7. Trattamento dei dati e calcolo dell'ossidazione media dei peptidi
- Determinare la copertura della sequenza della proteina, i valori m/z e i tempi di ritenzione dei peptidi nonxidizzati utilizzando il motore di ricerca proteomica MS/MS.
- Impostare la tolleranza di massa precursore su 10 ppm e consentire fino a due siti di scissione persi per i campioni digeriti di trypsin, utilizzando la specificità standard della scissione della trypsina.
- Impostare la tolleranza di massa del frammento di massa peptide su 0,4 Dalton.
- Sulla base del rapporto m/z dei peptidi non modificati rilevati e dei noti spostamenti di massa dei principali prodotti di ossidazione, calcolare la m/z dei vari prodotti teorici di ossidazione di ogni peptide4,26,27,28,29.
- Identificare il cromogramma iono estratto di questi valori m/z utilizzando il software per visualizzare la corsa spettrometrica di massa (Figura 4). Identificare i prodotti di ossidazione dei peptidi in base al loro m/z, al loro stato di carica e alla somiglianza nel tempo di eluizione con il peptide non modificato. Nelle nostre mani, i prodotti di ossidazione dei peptidi elute tra 240 secondi prima a 180 secondi dopo il peptide non modificato utilizzando il gradiente LC sopra. Poiché l'ossidazione spesso si tradurrà in più prodotti di ossidazione isomeri, è comune osservare più picchi parzialmente risolti nei cromogrammi iono estratti dei prodotti di ossidazione peptidi, come illustrato nella Figura 4. I prodotti di ossidazione dei peptidi vengono quantificati in base all'area dei picchi nei cromatogrammi ioni estratti.

Figura 4: Cromatogramma ione estratto di un peptide e dei suoi prodotti di ossidazione dopo FPOP. La m/z dei prodotti di ossidazione peptidi sono calcolati in base alla m/z del peptide nonidizzato e ai prodotti di ossidazione noti; e le aree di questi prodotti peptidi sono determinate.
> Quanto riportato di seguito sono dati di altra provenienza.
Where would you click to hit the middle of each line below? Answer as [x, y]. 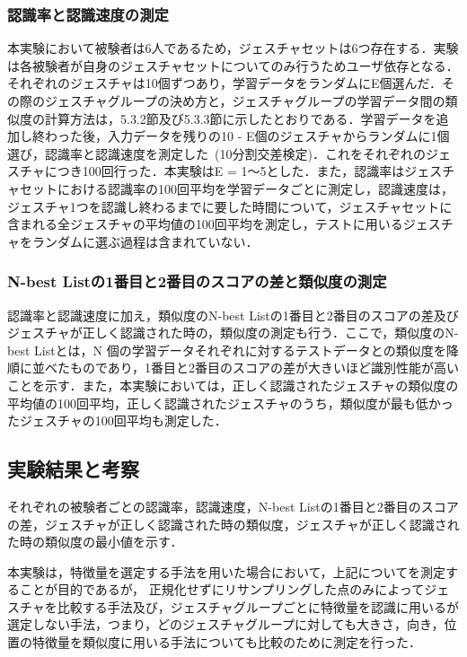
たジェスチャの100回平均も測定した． [117, 420]
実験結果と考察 [73, 469]
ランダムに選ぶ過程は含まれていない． [145, 241]
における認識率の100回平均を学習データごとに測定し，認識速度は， [255, 188]
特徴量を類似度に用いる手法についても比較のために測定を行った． [226, 642]
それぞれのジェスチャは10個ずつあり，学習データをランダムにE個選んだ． [225, 83]
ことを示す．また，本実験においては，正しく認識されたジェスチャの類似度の [233, 385]
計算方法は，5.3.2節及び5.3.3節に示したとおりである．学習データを [240, 118]

L'area dei prodotti peptidi viene quindi utilizzata per il calcolo degli eventi di ossidazione medi per peptide. Si prega di fare clic qui per visualizzare una versione più grande di questa figura.
- Calcolare l'ossidazione media dei peptidi utilizzando la seguente equazione.

dove P indica il numero medio di eventi di ossidazione per molecola di peptidi, e I rappresenta l'area di picco del peptide nonidizzato (Iunoxidized) e il peptide con n eventi di ossidazione. Si noti che I(singly oxidized) includerebbe non solo le aggiunte di un singolo atomo di ossigeno, ma anche altri eventi di ossidazione singola meno comuni che lo sperimentatore può scegliere di misurare (ad esempio, decarboxilazione ossidativa, formazione di carbonilo, ecc.) 4,26,27,28,29.